Welcome to the second edition of the Tzu & Co In-review. With so much activity in the world of digital, I realise how difficult it is to keep up. Each issue I’ll cover what we’ve found at Tzu & Co to be the most important, ‘not-to-miss’ stories, articles and announcements. I’ll cover strategy, communication, platforms, trends, opinions and everything in-between. This issue, we focus primarily on the art of making better decisions and what that means for your strategy…

Fabian Sky Business


I spoke on Sky Business News Live about Tzu & Co’s approach to solving strategic business problems through digital.  I’ll share a link to the video when we get a copy.

The interview more so focused on our solution-agnostic business model at Tzu. I wanted to talk more about digital business problems we’re seeing (which we only touched on in the 3-minute interview. I would’ve liked to have gone in more depth, but next time).

The main points I wanted to make are:

  1. Businesses need to transform from businesses that do digital, to digital businesses, if they want to grow in the modern digital world. There is a major difference.
  2. Remove biases in your analysis process, be cautious of affect heuristics for example.
  3. Improve the decision-making process. Remove cognitive biases.
  4. Question your analyst or agencies recommendation and reporting integrity for their own biases.

With this in mind, I have curated some interesting topics that expand on these problems, and provide great frameworks to solve them.


“Every moment in business happens only once. The next Bill Gates will not build an operating system. The next Larry Page or Sergey Brin won’t make a search engine. And the next Mark Zuckerberg won’t create a social network. If you are copying these guys, you aren’t learning from them.

Of course, it’s easier to copy a model than to make something new. Doing what we already know how to do takes the world from 1 to n, adding more of something familiar. But every time we create something new, we go from 0 to 1.”

-Peter Thiel, Zero to One.

In Zero to One, Peter Thiel, billionaire Venture Capitalist and co-founder of PayPal outlines his thesis on the need for entrepreneurs and business leaders to focus on building new things, creating new markets and disrupting their own models to meet the bigger challenges we are facing.

This focus on the evolution of business strategy has its roots in the Blue Ocean Strategy model created W. Chan Kim and Renée Mauborgne. The concept of 1 to n is a Red Ocean strategy – increasing competition in existing markets that creates eventual commoditised products and a race to the bottom that turns the ocean bloody. 0 to 1 is our Blue Ocean – new markets and brand equity that last for decades.

I always recommend starting from the beginning on topics, so check out the original essay to get a deeper understanding of the definition, a framework to structure thinking, and some great real world examples.

Read it here

Blue Ocean strategy is not just a new way of thinking about organizational strategy and design. Business Owners are now applying these principles to the ways they lead organisations, engage talent and drive profitable growth with new opportunity.

Check out this informative webinar that describes the next evolution of Blue Ocean – applying this thinking to your leadership approach.

View here

Now you have a solid understanding of the theory of Blue Ocean strategy, what does this look like in a contemporary sense right now? Fast Company have just released their Most Innovative Companies of 2015 list, a veritable boot camp on Blue Ocean strategy from some of the most interesting organisations around the world.

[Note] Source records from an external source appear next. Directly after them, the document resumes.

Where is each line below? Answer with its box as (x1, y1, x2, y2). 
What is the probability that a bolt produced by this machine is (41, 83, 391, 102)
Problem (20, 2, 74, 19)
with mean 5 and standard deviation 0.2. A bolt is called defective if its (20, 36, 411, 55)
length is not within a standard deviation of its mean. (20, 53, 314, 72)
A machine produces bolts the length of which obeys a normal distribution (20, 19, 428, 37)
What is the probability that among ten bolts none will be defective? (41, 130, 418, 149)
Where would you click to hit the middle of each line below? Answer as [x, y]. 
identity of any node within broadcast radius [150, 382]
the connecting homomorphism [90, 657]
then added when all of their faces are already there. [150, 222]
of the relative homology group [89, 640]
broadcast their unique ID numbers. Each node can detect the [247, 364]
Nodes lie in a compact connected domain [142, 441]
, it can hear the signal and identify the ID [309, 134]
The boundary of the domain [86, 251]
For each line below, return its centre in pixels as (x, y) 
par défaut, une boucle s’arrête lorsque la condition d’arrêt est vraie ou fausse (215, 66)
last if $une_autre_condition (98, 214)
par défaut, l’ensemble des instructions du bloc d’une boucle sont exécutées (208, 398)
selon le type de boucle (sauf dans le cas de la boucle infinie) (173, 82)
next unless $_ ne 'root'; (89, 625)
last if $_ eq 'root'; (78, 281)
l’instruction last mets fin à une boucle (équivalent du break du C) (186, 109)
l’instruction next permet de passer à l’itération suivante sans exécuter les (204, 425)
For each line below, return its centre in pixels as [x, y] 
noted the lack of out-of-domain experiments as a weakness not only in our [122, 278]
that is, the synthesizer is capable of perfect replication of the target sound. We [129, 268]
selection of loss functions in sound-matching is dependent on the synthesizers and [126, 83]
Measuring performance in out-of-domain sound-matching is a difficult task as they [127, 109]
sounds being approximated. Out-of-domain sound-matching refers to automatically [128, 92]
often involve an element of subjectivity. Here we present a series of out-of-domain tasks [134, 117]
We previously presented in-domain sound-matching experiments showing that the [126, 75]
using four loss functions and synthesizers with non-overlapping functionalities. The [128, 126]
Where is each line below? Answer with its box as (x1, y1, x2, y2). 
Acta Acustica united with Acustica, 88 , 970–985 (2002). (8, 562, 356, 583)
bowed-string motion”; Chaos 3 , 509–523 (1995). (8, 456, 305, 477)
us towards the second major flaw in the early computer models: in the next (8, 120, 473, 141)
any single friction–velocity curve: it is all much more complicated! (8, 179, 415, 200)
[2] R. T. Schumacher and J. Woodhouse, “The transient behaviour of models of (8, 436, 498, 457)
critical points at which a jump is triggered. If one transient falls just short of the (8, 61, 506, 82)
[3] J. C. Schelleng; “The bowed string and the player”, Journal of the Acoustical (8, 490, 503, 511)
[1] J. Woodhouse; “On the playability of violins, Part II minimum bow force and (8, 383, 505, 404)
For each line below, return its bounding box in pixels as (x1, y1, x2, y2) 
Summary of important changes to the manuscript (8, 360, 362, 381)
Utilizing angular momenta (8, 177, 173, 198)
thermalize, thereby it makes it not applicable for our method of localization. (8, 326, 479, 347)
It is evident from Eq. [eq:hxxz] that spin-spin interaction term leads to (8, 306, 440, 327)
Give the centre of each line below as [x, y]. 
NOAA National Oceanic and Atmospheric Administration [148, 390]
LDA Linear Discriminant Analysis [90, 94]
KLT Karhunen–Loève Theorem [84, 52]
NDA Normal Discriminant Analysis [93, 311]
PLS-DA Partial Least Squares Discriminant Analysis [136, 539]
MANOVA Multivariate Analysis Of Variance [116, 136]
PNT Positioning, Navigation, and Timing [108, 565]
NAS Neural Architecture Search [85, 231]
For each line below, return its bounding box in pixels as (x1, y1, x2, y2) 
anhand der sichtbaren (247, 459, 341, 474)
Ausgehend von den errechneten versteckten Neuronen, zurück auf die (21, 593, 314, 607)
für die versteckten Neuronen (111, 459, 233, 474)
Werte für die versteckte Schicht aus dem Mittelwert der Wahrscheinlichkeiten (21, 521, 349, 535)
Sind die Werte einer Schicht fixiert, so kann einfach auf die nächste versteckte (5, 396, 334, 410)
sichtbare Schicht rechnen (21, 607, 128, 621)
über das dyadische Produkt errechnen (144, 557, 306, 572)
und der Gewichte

I highly recommend taking a look at the full list of case studies – not only does it show new startups making bold leaps, it shows how large, entrenched organisations are disrupting their own businesses to create new value.

Read here

Embarking on any new strategy or change process often requires confronting our ingrained mental models and inherent bias. The process of developing a strategy can uncover some hard truths we need to challenge and overcome, and unless we keep an open mind and question what we believe to be true, we could be creating a recipe for failure.

This article does a great job of introducing the concept of cognitive bias, and provides a 12 step checklist to run through on any large strategic decisions to ensure you are adding discipline and rigour to the process.

Read here

Interested in more examples of Cognitive Bias? Daniel Kahneman runs through some of the key examples and how to overcome them in these short series of videos.

Watch here

When creating and executing strategies, what we need is purpose, not passion. An interesting article from Ryan Holiday on why being too passionate may be your ego getting in the way, and how you should be thinking to get great stuff done.

Read here


People don’t buy products, they buy the experience of using a product. For this reason, rituals and sensory experiences are powerful triggers that can be leveraged to drive purchase decisions. In this article, Paul Milone dives into the Science of Sensory Marketing, and how you need to think about the subtle ways customers engage with your products and services.